YVES SMITH: For regulations, basically. I mean in fact you’re correct that it’s a real misnomer to call this a free trade agreement. The purpose of these two agreements, and so as you pointed out correctly, there are two separate ones but they are believed to be highly parallel in structure, the European deal and then the one that involves Japan is called the Trans-Pacific Partnership. But very little is known about them despite the fact that they, if approved, would actually have quite dramatic and you might almost say cataclysmic consequences. And the only reason we know anything about them is that certain parts of them have been leaked. The U.S. trade representative is refusing to release anything, even to congressmen. They are only allowing congressmen themselves to read basically summary terms, and if you’ve ever worked on any contract, summaries really don’t tell you what the detailed terms are. I mean a lot of the art in the agreement lies in the exact language.So it is specifically to create a legal structure that supersedes national law. And in the particular parts that are most disturbing, what it would do to environmental regulations, labor regulations, intellectual property - the whole construct is that if national regulations inhibit the ability of corporations to profit, they as investors can sue for the lost profit opportunity.

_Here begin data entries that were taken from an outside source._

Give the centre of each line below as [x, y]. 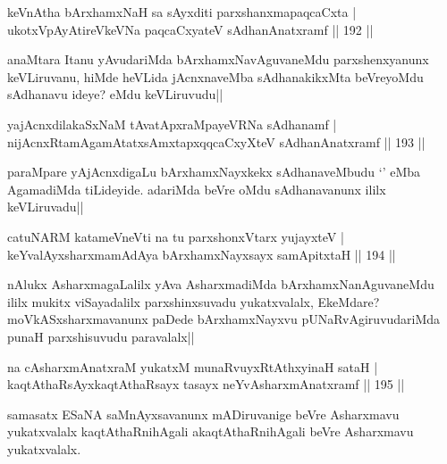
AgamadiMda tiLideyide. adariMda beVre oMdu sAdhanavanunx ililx [197, 189]
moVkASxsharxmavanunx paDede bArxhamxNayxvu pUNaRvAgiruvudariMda [224, 319]
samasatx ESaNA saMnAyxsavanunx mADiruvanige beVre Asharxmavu [203, 414]
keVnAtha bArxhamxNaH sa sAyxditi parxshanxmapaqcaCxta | [182, 12]
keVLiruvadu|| [46, 207]
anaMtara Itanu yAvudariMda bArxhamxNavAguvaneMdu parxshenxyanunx [218, 59]
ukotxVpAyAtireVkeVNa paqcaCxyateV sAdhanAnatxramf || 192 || [190, 29]
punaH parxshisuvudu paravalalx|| [101, 336]
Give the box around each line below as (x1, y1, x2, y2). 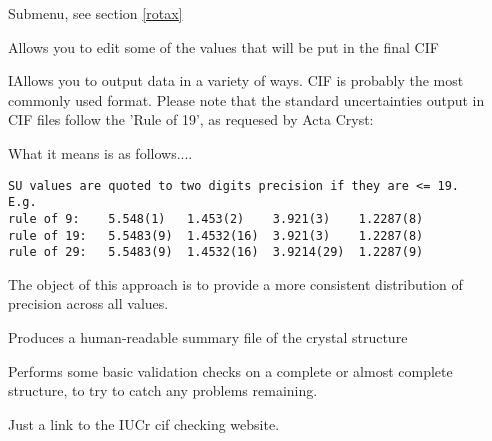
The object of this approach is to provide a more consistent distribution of (8, 273, 463, 294)
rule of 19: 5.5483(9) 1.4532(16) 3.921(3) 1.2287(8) (8, 228, 424, 243)
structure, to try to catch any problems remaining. (8, 380, 318, 401)
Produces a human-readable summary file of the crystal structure (8, 327, 408, 348)
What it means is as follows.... (8, 142, 193, 163)
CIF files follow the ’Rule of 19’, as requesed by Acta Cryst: (8, 109, 374, 130)
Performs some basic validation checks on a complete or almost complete (8, 360, 453, 381)
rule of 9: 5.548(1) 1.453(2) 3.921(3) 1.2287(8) (8, 211, 424, 226)
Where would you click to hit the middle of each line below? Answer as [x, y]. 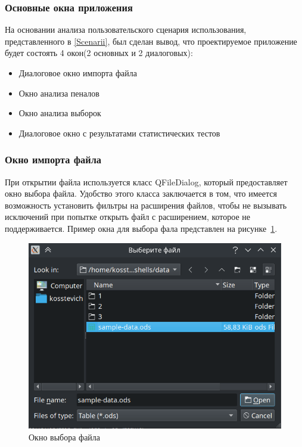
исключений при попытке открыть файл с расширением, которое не [128, 217]
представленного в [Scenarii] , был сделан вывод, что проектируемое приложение [151, 41]
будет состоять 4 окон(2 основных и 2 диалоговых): [99, 53]
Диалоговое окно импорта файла [78, 73]
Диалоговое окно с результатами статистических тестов [119, 133]
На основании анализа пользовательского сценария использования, [126, 30]
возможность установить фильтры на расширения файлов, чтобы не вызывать [146, 205]
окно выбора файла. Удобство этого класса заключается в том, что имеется [141, 193]
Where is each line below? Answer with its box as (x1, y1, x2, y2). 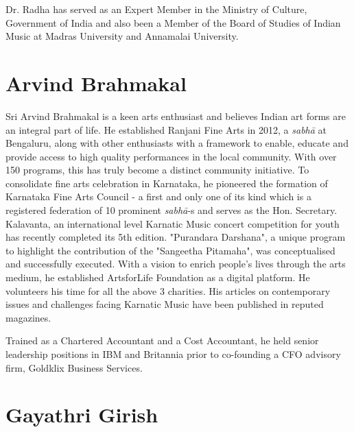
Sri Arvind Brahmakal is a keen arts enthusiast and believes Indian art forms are (5, 108, 346, 123)
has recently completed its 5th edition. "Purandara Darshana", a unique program (5, 230, 346, 244)
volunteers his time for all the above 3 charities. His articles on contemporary (5, 283, 331, 298)
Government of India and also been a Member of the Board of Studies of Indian (5, 15, 341, 29)
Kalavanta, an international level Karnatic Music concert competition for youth (5, 216, 340, 230)
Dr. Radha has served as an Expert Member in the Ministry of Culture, (5, 2, 307, 16)
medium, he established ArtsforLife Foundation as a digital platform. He (5, 270, 310, 285)
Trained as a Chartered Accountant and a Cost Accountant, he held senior (5, 333, 319, 348)
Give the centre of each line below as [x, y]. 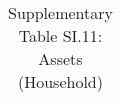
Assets [60, 58]
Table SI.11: [60, 35]
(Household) [60, 81]
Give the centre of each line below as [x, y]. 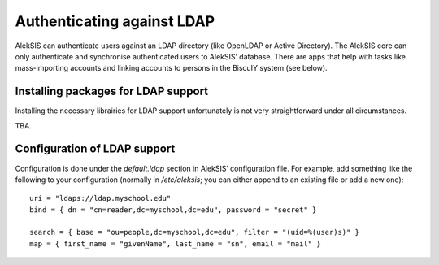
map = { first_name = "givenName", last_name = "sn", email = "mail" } [175, 243]
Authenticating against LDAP [115, 21]
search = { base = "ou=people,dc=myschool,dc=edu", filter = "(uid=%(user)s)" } [195, 232]
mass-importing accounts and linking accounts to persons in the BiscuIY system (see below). [172, 68]
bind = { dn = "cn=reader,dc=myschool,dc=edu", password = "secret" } [173, 210]
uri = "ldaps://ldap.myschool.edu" [100, 198]
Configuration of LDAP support [95, 149]
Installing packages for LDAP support [112, 91]
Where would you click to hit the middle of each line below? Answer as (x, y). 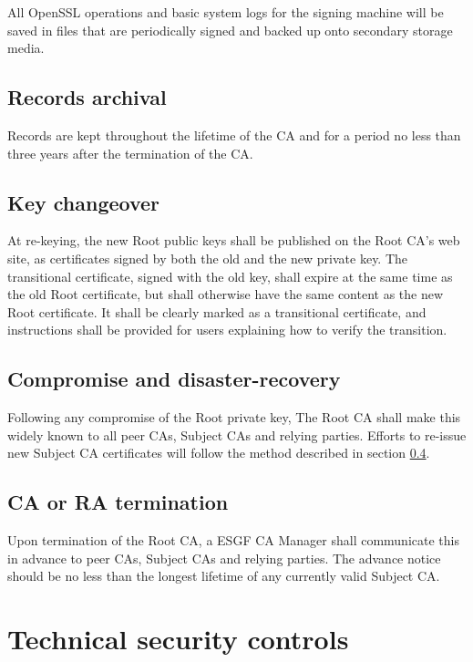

But to give you an idea of what the implications are, the operating clause of the Trans-Pacific Partnership – and this is part of some of the leaked text. Admittedly it may have changed, but this was in the first chapter. “Each country shall ensure the conformity of its domestic laws, regulations and administrative procedures with these agreements.” So it is specifically to create a legal structure that supersedes national law. And in the particular parts that are most disturbing, what it would do to environmental regulations, labor regulations, intellectual property, and the way that it works technically – this was something that was in NAFTA but becomes even more powerful under these deals is there’s a notion under NAFTA that investors basically have rights too if they suffer a profit opportunity. Now under NAFTA it’s more circumscribed, but for instance in Canada the Quebec government has a prohibition to protect the St. Lawrence River valley against fracking. And some of the fracking companies are trying to sue the Quebec government for 250 million dollars because they are foregoing profit opportunities. So the whole construct is that if national regulations inhibit the ability of corporations to profit, they as investors can sue for the lost profit opportunity. They don’t have to go through national governments to sue for the lost profit opportunity.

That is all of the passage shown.